The long-documented saga of collapsing administration of the EPBC Act is one of the more glaring examples of crisis in the environmental rule of law.
But it’s not the most spectacular. Surely, that prize goes to implementation of the Commonwealth Water Act of 2007. The express intention of this law is to protect and restore the water ecosystems of the Murray Darling Basin (MDB) to ecological health through reducing water extracted for human (mainly agricultural) uses. On one reading, this assumes we have the right to a healthy MDB. The centre piece of this task is the Basin Plan 2012.
Bret Walker SC, as Commissioner reporting to the SA Government on the Royal Commission into the MDB, referred to the ‘deserved distinction’ of passage of the Water Act as world-leading. He affirmed its operation primarily as an environmental law. He then directed hundreds of pages of scathing analysis to the systematic undermining of the Act’s implementation and administration. The cornerstone of the Commissioner’s report was his finding that the administrative starting point of the entire exercise – the making of the Basin Plan – was itself unlawful.
Victoria has increasingly adopted a broad duties-based approach to environmental management. The reformed Flora and Fauna Guarantee Act, notionally Victoria’s main biodiversity law, now includes a requirement on all government agencies to give ‘proper consideration’ to biodiversity conservation values and objectives in performance of functions and exercise of powers.

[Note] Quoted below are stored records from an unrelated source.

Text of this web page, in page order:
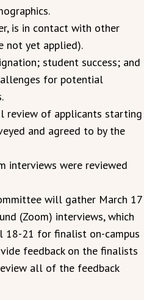
is in contact with other
not yet applied).
student success; and
for potential
review of applicants starting
and agreed to by the
interviews were reviewed
will gather March 17
(Zoom) interviews, which
18-21 for finalist on-campus
feedback on the finalists
all of the feedback
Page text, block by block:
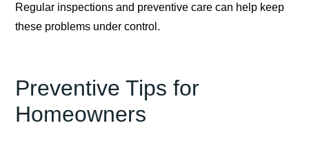
Regular inspections and preventive care can help keep
these problems under control.
Preventive Tips for
Homeowners
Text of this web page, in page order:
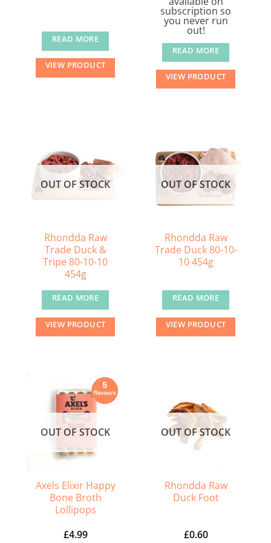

The ‘proper consideration’ test is derived from human rights legislation. It could be said to be the flip-side of a right to a safe and healthy environment, so far as biodiversity conservation is concerned. Admirable on paper, observance of the duty across government is at best uncertain. As far as we can tell, this duty remains idle and unenforced across government.
Since 2020 under reformed pollution and waste laws, a ‘general environmental duty’ to minimize risk of harm to the environment and human health from pollution and waste applies in Victoria. That duty applies very broadly: to any person engaged in activities where those risks arise. It is intended to drive changes in norms and behaviors across industries. Continuing pervasive levels of pollution and waste risk, such as in diffuse source risks like plastics or pesticides, pose problems of reticence, uncertainty or sheer ignorance in implementation of this legal norm.
The right to a safe and healthy environment could be valuable thread through environmental administration, supplementing or guiding existing duties. But its effectiveness depends heavily on practical questions around enforcement, administration and institutions.
Such environmental rights might be said to be the visible tip of the iceberg, implementation and practical effects being the iceberg itself. What we don’t want is a situation where the law is all tip and no iceberg.